On March 18, 2013, Steingraber was arrested along with nine other protesters for blocking the entrance to the Inergy natural gas facility near Ithaca to protest "the industrialization of the Finger Lakes." After refusing to pay a fine, Steingraber and two other members of the "Seneca Lake 12" received 15-day sentences. Steingraber served 10 days in the Chemung County jail in the city of Elmira before her release.

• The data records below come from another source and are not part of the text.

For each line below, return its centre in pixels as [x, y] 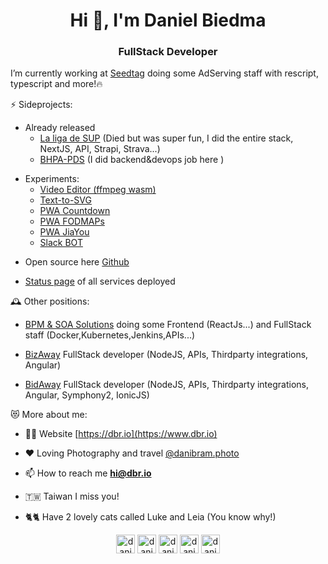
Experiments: [52, 179]
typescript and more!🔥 [56, 84]
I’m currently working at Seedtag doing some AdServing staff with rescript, [164, 73]
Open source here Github [77, 262]
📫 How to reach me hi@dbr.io [88, 473]
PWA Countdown [75, 211]
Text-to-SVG [65, 200]
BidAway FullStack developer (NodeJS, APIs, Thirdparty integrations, [166, 385]
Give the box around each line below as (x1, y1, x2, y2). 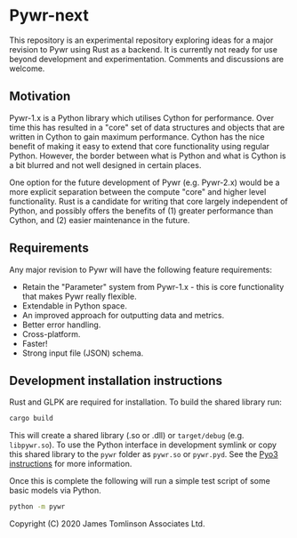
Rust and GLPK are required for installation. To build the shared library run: (9, 397, 283, 407)
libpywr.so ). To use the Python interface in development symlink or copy (9, 439, 277, 450)
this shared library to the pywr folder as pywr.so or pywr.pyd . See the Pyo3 (9, 449, 278, 460)
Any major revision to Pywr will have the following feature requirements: (9, 264, 273, 275)
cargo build (9, 414, 53, 423)
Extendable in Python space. (21, 300, 127, 311)
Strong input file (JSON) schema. (21, 348, 144, 358)
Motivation (9, 89, 71, 104)
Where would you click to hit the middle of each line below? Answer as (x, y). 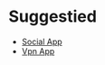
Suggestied (52, 17)
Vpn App (38, 51)
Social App (42, 42)
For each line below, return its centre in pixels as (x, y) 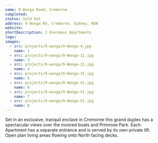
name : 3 (22, 60)
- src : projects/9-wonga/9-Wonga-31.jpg (52, 74)
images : (13, 42)
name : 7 (22, 96)
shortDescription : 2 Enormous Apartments (48, 32)
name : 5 (22, 78)
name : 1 (22, 51)
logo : (11, 37)
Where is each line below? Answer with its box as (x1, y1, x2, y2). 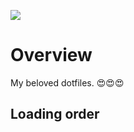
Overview (10, 44, 93, 67)
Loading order (10, 106, 100, 123)
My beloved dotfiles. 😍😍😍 (10, 76, 125, 89)
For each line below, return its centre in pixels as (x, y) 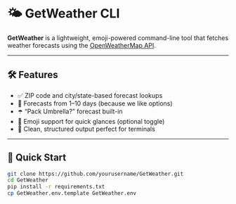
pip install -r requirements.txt (56, 187)
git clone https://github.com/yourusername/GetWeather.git (96, 174)
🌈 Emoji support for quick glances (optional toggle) (91, 121)
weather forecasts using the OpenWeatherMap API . (82, 45)
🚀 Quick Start (37, 158)
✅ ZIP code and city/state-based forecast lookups (90, 95)
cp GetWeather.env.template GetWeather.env (72, 193)
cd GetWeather (28, 180)
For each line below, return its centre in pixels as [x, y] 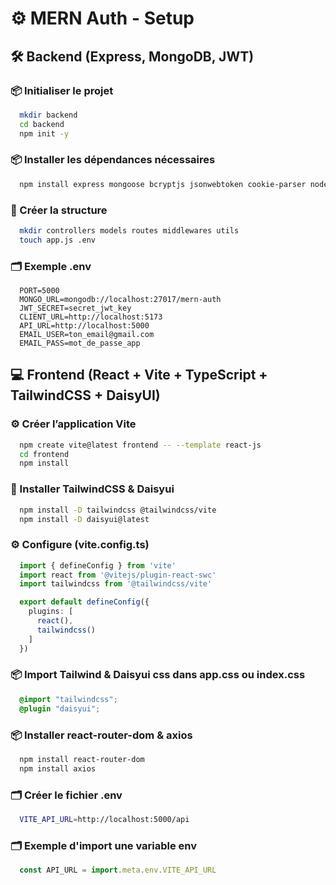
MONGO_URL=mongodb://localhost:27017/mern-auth [120, 300]
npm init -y [44, 133]
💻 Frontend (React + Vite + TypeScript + [139, 375]
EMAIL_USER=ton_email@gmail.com [87, 335]
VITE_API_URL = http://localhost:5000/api [104, 819]
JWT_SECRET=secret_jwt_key [75, 308]
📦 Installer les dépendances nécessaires [113, 160]
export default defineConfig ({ [84, 602]

On October 29, 2014, while participating in the civil disobedience campaign, called We Are Seneca Lake, Steingraber was arrested again with nine other protestors at the gates of Crestwood Midstream (formerly Inergy) for trespassing and blocking a chemical truck, which resulted in an additional charge of disorderly conduct. On November 19, in the Town of Reading Court, she was sentenced to 15-days in jail after refusing to pay her fine. She served 8-days in the Chemung County jail and was released. Steingraber detailed her experience in an Ecowatch article, "Why I am in Jail."

=== Unfractured ===
Steingraber was the subject of the 2018 documentary, Unfractured.

== Personal life ==
Steingraber lives in Trumansburg, New York with her husband Jeff de Castro, a sculptor and art restoration specialist, with their two children. In July 2019, Sandra Steingraber announced in an essay that she was gay, timing her announcement to coincide with LGBT STEM day.

== Bibliography ==

- The Spoils of Famine: Ethiopian Famine Policy and Peasant Agriculture (Cultural Survival Report 25) (1988, co-author), which raised issues of ecology and human rights in Africa.
- Post-diagnosis (1995), a volume of poetry on living with cancer.
- Living Downstream: An Ecologist Looks at Cancer and the Environment (1997), which proposed a relationship between cancer registry data and Toxics Release Inventory data.
- Having Faith: An Ecologist's Journey to Motherhood (2001), which explored fetal toxicology and genetics with respect to Steingraber's own pregnancy.
- The Falling Age of Puberty in U.S. Girls: what we know, what we need to know (2007), which reviews the epidemiology and etiology of the acceleration of puberty among girls in the USA.
- Raising Elijah: Protecting Our Children in an Age of Environmental Crisis (2011, Merloyd Lawrence Books) ISBN 978-0-7382-1399-6

==Awards and honors==
- 1997 – Named a Ms. Magazine Woman of the Year.
- 1998 – First annual Altman Award for "the inspiring and poetic use of science to elucidate the causes of cancer," from the Jenifer Altman Foundation
- 1998 – Will Solimene Award for "excellence in medical communication" from the New England chapter of the American Medical Writers Association.
- 1999 – Sierra Club heralded Steingraber as "the new Rachel Carson."
- 2001 – Biennial Rachel Carson Leadership Award from Chatham College, Rachel Carson's alma mater.
- 2006 – Received the Breast Cancer Fund's "Hero Award" along with Teresa Heinz Kerry. In recognition to honor and publicly thank those who have significantly helped advance our mission to identify and eliminate the environmental—and preventable—causes of breast cancer.
- 2008 – Honorary Doctor of Letters (D.Litt.) awarded by Lycoming College, Williamsport, PA, in recognition of excellence in research and writing.
- 2010 – Named one of the "25 Visionaries Who Are Changing Your World" by Utne Reader magazine.
- 2012 – Received the 17th Annual Heinz Award with special focus on the environment
- 2013 – Received the Doctor of Humane Letters honorary degree. award by SUNY college of Environmental Science & Forestry
- 2015 – Received the American Ethical Union's Elliott-Black Award "for protecting our planet and informing others on how to get active ..."
- 2015 - Received Breast Cancer Action's "Barbara Brenner Hell Raiser Award" for shining "a light on the links between toxic chemicals and breast cancer" and for bringing her "academic knowledge to the real world through political advocacy and direct action."